Niagara2 sports 8 SPARC cores, all of which are connected to 4MB of
shared L2 cache by a large crossbar switch. Each core is capable of
eight-way simultaneous multithreading, giving each Niagra2 chip a total
of 64 simultaneous threads of execution. All of this thread-processing
power enables Niagra2 to double its predecessor's throughput and
performance/watt.
Sun also claims a 10X improvement in floating-point performance over Niagara.
Each SPARC core has a 16K instruction cache and an 8K data cache.
The core's front end fetches 4 instructions per cycle and feeds them
into a back end that consists of the following functional units:
- 1 Load-Store unit
- 2 Integer units
- 1 Floating-point unit
- 1 Cryptographic unit (the "SPU" in Sun's block diagrams)

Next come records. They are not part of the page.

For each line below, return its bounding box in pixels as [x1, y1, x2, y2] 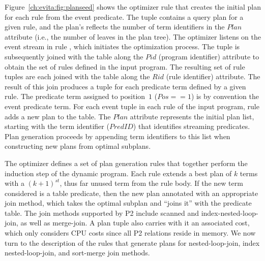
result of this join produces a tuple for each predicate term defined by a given [5, 81, 246, 91]
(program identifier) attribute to [158, 51, 259, 61]
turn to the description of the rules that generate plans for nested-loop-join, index [5, 237, 260, 248]
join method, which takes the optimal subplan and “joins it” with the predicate [5, 198, 252, 208]
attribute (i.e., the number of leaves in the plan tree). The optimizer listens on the [5, 31, 261, 42]
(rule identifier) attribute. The [166, 71, 260, 82]
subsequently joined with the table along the [5, 51, 143, 61]
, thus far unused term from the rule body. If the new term [60, 178, 243, 188]
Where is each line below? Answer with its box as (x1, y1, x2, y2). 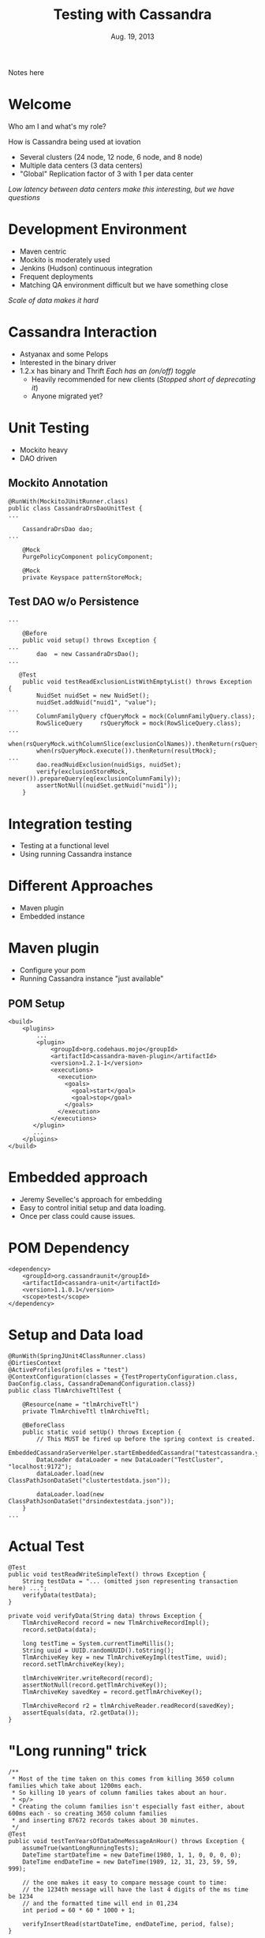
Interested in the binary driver (19, 357, 117, 367)
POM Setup (8, 997, 65, 1010)
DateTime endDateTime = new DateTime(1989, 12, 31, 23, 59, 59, (22, 1857, 238, 1866)
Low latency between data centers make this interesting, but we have (8, 184, 235, 194)
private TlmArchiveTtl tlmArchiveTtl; (22, 1407, 150, 1416)
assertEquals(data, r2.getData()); (22, 1709, 140, 1717)
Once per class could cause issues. (19, 1211, 136, 1220)
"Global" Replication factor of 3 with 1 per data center (19, 168, 194, 179)

The two integer units have an 8-stage pipeline with a 3-cycle load-use
latency. The floating-point unit has a 12-stage pipeline (even longer
for division and square root), with a 6-cycle latency for dependant
floating-point operations.
The crypto unit contains a random number generator, and can natively
suppport a number of popular encryption algorithms and hash functions
(RC4, AES, DES, 3DES, SHA-1, and SHA-256). Sun claims that all eight of
these SPUs can be ganged together to provide enough horsepower to run
both of the system's 10 gigabit Ethernet ports fully encrypted at wire
speed.
Speaking of the GigE ports, Niagra2 is an SoC design that sports the
aforementioned two Ethernet ports, an x8 PCIe port, and four
dual-channel FBDIMM controllers.
The 342mm2, 503 million-transistor Niagara2 is fabricated on a 65nm process, and dissipates 84W when running at 1.4GHz.